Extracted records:
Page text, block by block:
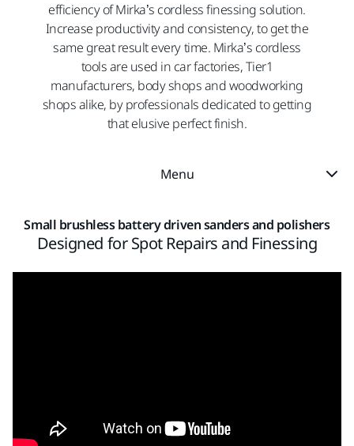
efficiency of Mirka’s cordless finessing solution.
Increase productivity and consistency, to get the
same great result every time. Mirka’s cordless
tools are used in car factories, Tier1
manufacturers, body shops and woodworking
shops alike, by professionals dedicated to getting
that elusive perfect finish.
Menu
Small brushless battery driven sanders and polishers
Designed for Spot Repairs and Finessing

**What you have to do**:
Please output every record above exactly. Leave the pictures out.

**Reply to the task**:
Page text, block by block:
efficiency of Mirka’s cordless finessing solution.
Increase productivity and consistency, to get the
same great result every time. Mirka’s cordless
tools are used in car factories, Tier1
manufacturers, body shops and woodworking
shops alike, by professionals dedicated to getting
that elusive perfect finish.
Menu
Small brushless battery driven sanders and polishers
Designed for Spot Repairs and Finessing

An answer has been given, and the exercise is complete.